**TASK ITEM**
Pictures in the entries below are excluded; copy only the lines from the one containing "Tipos de nuvem: pública, privada" to the one containing "explain away some", both included.

**EXERCISE DATA**
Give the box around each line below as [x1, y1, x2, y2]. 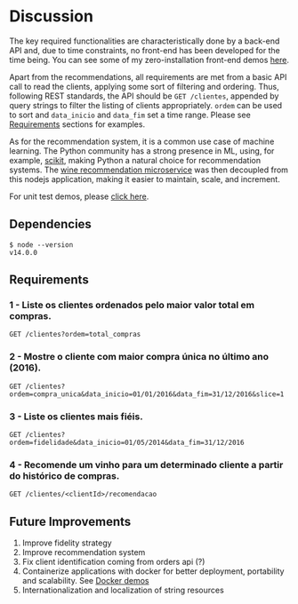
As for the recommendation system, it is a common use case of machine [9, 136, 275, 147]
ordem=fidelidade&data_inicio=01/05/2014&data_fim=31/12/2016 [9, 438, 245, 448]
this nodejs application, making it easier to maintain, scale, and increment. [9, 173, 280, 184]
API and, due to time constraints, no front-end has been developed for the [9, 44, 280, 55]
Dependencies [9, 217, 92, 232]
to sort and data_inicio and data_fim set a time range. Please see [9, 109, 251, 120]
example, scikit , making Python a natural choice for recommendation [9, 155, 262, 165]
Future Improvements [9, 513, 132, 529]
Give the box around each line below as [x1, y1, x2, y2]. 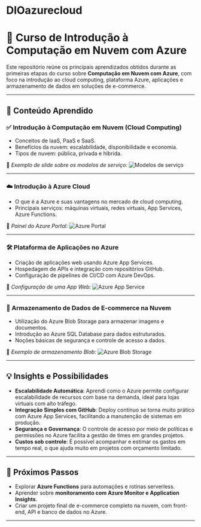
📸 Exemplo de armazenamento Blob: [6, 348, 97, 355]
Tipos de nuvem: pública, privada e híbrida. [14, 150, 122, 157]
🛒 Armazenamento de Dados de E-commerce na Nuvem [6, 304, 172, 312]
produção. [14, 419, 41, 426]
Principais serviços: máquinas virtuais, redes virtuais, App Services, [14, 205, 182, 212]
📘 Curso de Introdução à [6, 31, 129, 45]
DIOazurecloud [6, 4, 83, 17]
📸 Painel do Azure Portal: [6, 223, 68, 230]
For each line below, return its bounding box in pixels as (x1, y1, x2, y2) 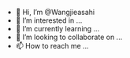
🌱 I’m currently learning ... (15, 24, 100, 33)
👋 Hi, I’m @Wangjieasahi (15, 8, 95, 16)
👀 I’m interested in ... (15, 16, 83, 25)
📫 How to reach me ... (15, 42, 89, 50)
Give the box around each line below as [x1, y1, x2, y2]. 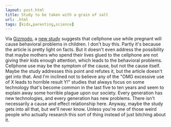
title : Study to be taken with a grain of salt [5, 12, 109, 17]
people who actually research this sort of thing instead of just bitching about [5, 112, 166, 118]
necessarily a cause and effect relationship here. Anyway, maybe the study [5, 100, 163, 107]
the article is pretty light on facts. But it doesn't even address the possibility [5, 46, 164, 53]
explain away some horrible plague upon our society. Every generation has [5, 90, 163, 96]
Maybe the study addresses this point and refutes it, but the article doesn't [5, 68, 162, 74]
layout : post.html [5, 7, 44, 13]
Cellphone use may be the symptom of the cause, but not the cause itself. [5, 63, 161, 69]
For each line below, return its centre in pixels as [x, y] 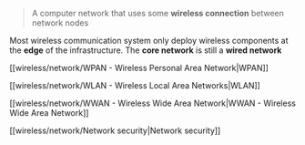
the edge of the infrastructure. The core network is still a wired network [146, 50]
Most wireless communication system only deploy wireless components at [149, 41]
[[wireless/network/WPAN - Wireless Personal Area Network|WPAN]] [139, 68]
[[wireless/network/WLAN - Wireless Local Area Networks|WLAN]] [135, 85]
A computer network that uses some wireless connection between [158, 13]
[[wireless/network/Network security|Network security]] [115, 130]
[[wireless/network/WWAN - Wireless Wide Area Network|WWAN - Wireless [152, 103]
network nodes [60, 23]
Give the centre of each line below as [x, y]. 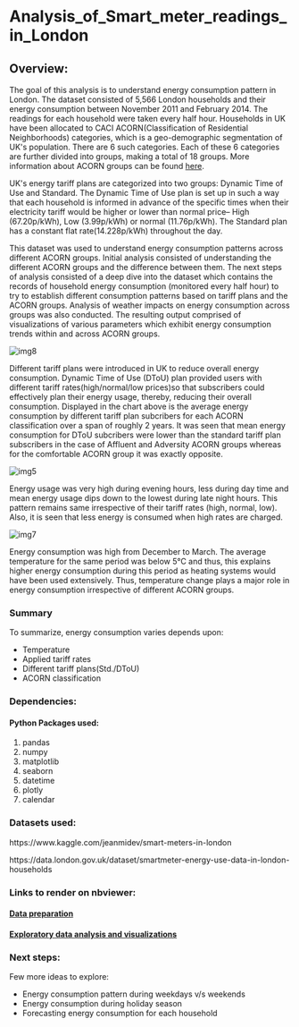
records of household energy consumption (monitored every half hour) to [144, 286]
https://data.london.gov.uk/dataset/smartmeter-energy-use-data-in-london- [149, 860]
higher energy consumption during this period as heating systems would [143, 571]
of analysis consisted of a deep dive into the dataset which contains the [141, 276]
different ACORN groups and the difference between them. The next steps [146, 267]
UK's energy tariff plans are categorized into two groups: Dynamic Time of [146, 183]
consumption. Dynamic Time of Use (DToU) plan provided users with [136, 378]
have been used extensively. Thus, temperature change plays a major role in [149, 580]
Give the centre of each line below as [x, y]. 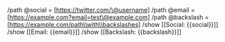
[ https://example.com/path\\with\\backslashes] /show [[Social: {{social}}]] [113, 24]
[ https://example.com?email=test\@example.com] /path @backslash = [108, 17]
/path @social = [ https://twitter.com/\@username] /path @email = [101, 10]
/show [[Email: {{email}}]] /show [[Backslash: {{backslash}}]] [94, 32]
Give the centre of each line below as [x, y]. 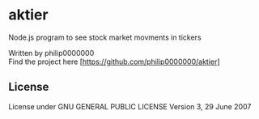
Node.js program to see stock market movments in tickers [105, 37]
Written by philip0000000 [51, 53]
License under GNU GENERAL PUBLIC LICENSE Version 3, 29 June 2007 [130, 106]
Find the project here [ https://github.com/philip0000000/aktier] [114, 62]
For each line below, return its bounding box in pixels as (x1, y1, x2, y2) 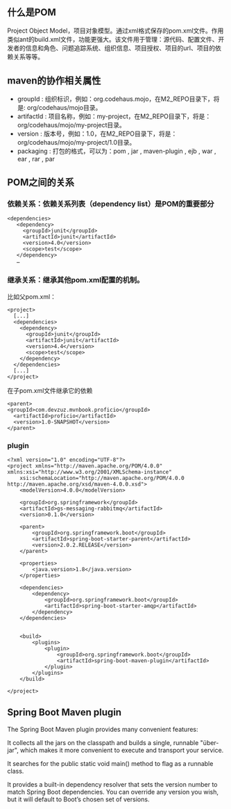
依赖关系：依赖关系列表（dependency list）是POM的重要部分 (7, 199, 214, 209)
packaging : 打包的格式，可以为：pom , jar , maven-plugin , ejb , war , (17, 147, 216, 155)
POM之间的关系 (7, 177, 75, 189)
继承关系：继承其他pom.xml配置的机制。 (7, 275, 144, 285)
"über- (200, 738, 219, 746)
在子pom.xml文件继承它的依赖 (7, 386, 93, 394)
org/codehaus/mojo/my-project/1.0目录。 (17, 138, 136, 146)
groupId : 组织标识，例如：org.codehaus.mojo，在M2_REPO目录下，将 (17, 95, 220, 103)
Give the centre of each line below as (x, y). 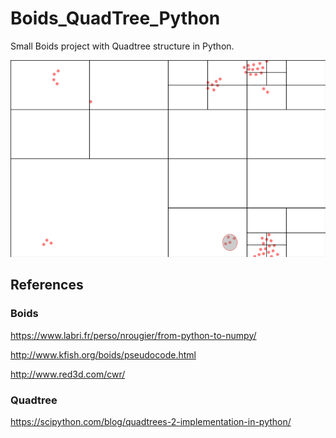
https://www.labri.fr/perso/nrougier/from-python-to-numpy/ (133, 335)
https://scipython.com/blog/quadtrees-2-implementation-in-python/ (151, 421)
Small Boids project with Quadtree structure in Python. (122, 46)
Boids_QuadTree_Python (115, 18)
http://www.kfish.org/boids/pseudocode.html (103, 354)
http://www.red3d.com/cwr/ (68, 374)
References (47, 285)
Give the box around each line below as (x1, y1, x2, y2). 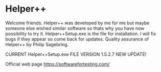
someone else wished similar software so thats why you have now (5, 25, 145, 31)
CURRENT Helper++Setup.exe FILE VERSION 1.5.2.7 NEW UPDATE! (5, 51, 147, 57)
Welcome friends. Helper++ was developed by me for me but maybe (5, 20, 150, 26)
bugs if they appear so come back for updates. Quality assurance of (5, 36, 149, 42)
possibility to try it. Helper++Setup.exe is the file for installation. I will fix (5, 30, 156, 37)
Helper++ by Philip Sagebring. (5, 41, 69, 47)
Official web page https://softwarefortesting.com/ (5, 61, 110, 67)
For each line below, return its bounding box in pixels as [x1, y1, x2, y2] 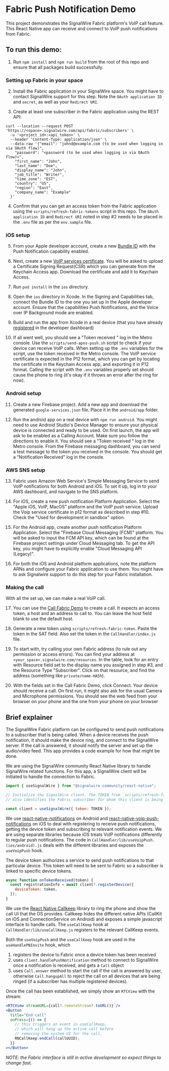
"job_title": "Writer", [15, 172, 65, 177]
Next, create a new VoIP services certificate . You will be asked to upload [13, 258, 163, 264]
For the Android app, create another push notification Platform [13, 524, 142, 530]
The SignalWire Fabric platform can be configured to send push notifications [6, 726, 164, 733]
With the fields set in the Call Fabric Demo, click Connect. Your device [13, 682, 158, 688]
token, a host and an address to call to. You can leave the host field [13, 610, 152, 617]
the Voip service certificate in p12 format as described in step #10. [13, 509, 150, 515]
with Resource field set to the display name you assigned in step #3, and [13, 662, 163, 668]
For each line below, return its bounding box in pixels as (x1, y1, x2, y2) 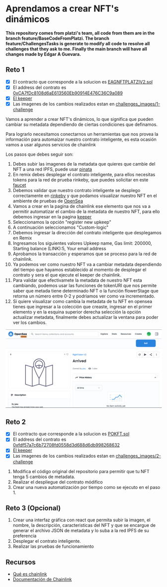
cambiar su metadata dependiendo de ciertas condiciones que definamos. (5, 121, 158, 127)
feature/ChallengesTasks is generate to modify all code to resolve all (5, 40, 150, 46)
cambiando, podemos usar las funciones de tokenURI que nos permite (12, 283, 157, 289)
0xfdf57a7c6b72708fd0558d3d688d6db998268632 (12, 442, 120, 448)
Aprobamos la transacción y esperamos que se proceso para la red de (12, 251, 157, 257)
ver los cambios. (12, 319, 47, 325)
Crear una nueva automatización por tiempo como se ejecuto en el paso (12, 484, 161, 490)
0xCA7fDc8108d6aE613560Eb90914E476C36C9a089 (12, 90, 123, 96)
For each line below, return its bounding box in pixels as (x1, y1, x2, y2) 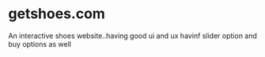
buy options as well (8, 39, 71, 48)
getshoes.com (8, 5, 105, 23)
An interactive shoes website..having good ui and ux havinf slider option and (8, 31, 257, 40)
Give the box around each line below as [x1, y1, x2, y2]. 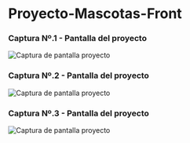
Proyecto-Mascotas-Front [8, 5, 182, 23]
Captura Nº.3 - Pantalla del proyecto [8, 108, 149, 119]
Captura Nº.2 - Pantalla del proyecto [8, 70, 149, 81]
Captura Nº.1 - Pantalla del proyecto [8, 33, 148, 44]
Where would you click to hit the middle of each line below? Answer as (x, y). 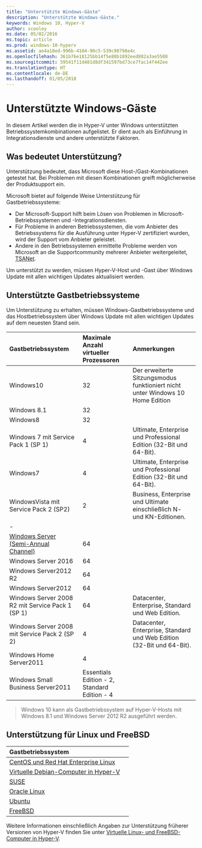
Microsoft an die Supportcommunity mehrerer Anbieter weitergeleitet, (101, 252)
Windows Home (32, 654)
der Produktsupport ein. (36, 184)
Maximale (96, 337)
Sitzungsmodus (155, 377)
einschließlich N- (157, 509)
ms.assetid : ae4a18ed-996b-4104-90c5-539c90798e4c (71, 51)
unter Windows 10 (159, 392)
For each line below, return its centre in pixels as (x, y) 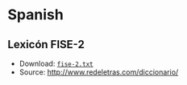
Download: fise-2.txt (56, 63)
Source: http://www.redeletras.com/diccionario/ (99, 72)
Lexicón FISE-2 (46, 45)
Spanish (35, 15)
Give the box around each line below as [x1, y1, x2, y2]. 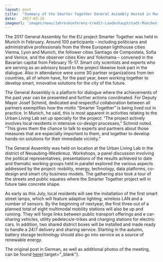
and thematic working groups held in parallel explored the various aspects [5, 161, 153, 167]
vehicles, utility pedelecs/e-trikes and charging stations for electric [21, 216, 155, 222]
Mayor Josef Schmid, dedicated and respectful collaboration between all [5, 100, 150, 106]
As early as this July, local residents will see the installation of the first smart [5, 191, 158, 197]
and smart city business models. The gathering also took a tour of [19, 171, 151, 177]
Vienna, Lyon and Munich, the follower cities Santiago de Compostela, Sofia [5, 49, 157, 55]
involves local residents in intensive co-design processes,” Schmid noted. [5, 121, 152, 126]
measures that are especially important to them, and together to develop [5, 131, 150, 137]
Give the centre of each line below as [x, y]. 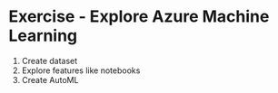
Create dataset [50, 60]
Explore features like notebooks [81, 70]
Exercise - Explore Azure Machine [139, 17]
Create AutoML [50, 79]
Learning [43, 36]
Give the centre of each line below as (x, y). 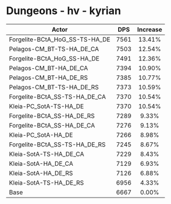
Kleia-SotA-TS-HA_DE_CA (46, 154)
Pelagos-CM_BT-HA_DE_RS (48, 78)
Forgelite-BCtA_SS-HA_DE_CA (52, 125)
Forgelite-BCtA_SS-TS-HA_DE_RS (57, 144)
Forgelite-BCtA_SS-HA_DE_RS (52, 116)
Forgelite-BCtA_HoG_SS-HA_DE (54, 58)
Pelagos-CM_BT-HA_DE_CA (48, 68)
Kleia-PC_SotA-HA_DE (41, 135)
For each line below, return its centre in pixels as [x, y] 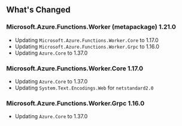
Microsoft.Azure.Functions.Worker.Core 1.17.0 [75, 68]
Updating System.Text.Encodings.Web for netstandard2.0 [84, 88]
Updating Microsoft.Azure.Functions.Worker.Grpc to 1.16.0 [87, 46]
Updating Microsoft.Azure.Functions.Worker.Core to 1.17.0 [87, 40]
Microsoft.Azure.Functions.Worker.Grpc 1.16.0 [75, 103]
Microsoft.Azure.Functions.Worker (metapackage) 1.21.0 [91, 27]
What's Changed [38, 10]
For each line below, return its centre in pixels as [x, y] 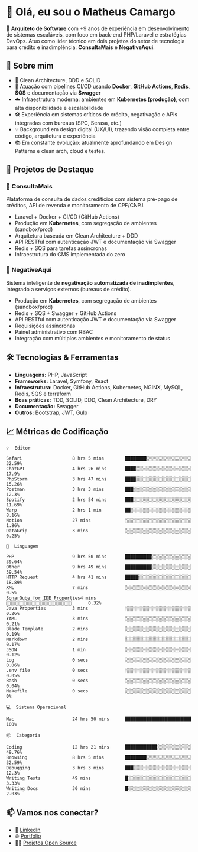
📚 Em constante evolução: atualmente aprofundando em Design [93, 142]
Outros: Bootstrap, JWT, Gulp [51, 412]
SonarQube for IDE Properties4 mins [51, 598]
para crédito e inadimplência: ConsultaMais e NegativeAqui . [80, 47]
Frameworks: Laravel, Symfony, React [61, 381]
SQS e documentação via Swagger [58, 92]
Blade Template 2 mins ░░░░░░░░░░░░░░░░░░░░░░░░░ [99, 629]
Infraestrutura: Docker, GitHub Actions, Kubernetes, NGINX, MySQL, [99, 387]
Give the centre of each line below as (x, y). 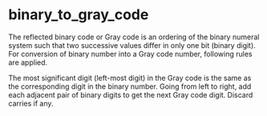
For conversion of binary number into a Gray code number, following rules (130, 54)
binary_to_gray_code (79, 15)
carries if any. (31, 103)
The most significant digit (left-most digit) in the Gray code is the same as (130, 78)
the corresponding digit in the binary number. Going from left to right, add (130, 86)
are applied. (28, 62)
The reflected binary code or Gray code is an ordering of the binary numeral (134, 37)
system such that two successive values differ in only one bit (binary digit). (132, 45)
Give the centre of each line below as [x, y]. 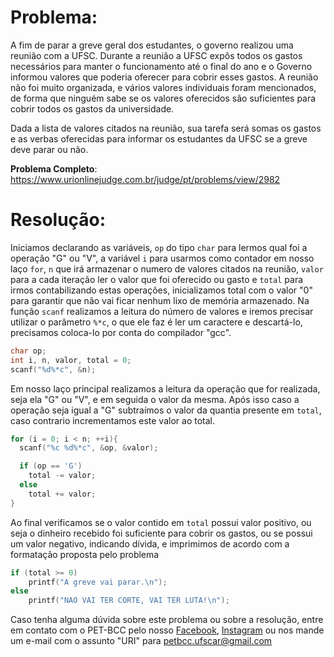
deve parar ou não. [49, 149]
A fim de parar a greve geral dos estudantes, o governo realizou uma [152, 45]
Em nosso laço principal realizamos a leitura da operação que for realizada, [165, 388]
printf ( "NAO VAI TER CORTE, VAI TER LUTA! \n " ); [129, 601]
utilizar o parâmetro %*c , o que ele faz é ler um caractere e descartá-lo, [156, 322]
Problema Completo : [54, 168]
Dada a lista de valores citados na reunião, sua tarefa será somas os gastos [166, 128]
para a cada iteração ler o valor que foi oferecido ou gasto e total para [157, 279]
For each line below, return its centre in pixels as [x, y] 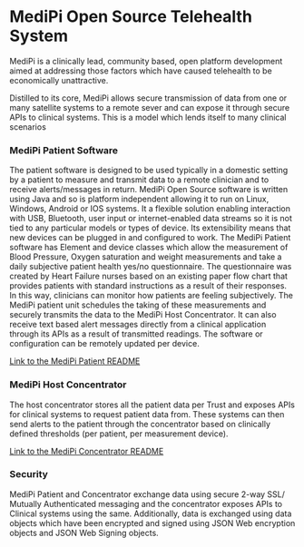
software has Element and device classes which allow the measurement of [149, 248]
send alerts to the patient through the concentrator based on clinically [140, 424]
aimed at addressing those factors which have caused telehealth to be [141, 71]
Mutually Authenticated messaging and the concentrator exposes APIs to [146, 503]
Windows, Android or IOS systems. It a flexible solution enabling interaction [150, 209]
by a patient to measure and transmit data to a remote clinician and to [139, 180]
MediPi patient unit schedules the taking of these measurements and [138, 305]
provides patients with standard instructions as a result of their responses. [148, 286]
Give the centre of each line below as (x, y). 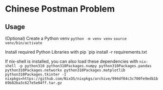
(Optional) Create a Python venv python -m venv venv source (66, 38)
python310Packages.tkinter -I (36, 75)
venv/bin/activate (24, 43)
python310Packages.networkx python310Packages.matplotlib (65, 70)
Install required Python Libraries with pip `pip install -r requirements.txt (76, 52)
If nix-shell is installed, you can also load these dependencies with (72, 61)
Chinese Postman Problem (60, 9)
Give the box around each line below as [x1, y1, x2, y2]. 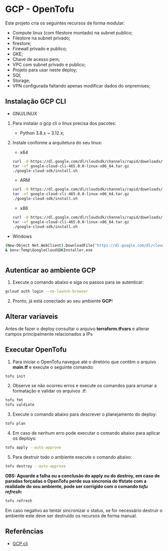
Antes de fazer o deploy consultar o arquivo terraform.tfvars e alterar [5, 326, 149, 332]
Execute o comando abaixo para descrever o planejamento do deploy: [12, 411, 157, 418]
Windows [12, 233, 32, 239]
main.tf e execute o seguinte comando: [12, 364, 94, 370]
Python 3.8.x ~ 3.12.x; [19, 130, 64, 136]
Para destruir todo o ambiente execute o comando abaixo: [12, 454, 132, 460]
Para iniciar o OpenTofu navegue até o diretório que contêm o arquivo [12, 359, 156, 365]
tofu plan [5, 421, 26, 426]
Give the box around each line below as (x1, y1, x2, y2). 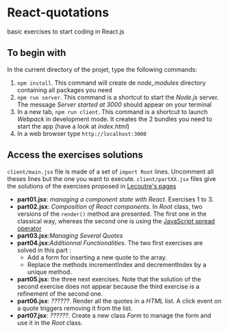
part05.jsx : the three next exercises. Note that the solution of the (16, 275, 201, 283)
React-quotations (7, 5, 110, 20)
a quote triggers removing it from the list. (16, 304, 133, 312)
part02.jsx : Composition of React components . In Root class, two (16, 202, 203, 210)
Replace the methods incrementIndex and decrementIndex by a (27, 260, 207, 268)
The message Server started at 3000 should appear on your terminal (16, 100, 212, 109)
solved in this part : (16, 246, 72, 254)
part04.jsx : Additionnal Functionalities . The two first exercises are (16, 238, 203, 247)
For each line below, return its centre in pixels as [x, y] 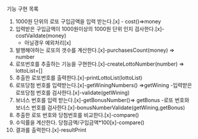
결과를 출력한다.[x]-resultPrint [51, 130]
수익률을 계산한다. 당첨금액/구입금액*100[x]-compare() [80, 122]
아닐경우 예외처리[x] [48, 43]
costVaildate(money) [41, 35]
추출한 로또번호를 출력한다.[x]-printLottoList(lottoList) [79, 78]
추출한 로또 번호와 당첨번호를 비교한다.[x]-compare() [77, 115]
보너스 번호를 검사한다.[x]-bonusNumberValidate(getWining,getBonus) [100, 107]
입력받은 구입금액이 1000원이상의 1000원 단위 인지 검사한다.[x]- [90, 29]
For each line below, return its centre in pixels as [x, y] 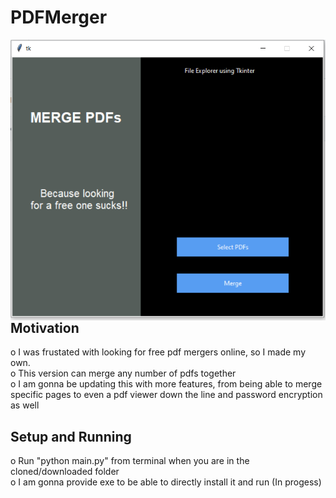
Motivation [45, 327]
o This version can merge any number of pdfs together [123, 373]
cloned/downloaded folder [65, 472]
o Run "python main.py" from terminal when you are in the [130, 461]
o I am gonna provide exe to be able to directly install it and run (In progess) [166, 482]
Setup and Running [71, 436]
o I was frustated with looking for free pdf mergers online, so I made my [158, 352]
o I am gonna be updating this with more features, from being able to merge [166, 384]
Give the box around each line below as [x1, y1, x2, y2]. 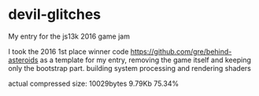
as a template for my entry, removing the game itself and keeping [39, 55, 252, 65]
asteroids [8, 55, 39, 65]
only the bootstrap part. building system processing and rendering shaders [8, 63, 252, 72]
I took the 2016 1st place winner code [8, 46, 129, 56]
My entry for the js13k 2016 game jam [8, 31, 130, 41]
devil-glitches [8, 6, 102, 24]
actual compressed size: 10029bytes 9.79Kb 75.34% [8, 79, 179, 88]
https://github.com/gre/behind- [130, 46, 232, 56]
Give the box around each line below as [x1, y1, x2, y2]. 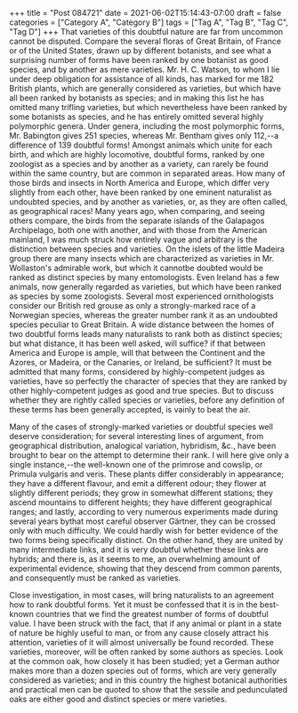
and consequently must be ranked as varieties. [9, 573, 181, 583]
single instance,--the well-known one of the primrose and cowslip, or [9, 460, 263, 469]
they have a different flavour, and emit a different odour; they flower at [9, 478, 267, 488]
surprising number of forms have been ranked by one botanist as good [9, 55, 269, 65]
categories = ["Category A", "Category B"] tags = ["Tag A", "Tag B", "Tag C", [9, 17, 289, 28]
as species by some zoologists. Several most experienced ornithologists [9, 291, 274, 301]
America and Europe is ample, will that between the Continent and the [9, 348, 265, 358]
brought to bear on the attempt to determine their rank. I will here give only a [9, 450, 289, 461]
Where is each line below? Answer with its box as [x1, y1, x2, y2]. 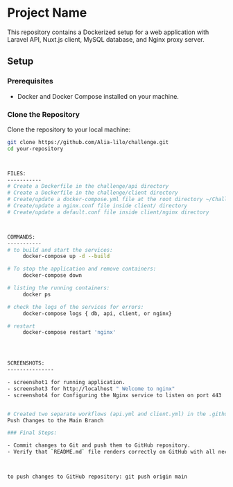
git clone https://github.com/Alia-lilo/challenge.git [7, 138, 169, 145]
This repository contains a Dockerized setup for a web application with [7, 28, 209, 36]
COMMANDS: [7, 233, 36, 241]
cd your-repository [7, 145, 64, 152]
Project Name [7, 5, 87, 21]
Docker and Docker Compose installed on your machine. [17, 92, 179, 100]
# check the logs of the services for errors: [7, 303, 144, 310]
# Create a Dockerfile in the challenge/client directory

**RESPONSE AREA**
Tipos de nuvem: pública, privada e híbrida. [14, 150, 122, 157]
🛒 Armazenamento de Dados de E-commerce na Nuvem [6, 304, 172, 312]
produção. [14, 419, 41, 426]
Principais serviços: máquinas virtuais, redes virtuais, App Services, [14, 205, 182, 212]
📘 Curso de Introdução à [6, 31, 129, 45]
DIOazurecloud [6, 4, 83, 17]
📸 Painel do Azure Portal: [6, 223, 68, 230]
For each line below, return its bounding box in pixels as (x1, y1, x2, y2) 
🌱 I’m currently learning ... (15, 24, 100, 33)
👋 Hi, I’m @Wangjieasahi (15, 8, 95, 16)
👀 I’m interested in ... (15, 16, 83, 25)
📫 How to reach me ... (15, 42, 89, 50)
Give the box around each line below as [x1, y1, x2, y2]. 
title : Study to be taken with a grain of salt [5, 12, 109, 17]
people who actually research this sort of thing instead of just bitching about [5, 112, 166, 118]
necessarily a cause and effect relationship here. Anyway, maybe the study [5, 100, 163, 107]
the article is pretty light on facts. But it doesn't even address the possibility [5, 46, 164, 53]
explain away some horrible plague upon our society. Every generation has [5, 90, 163, 96]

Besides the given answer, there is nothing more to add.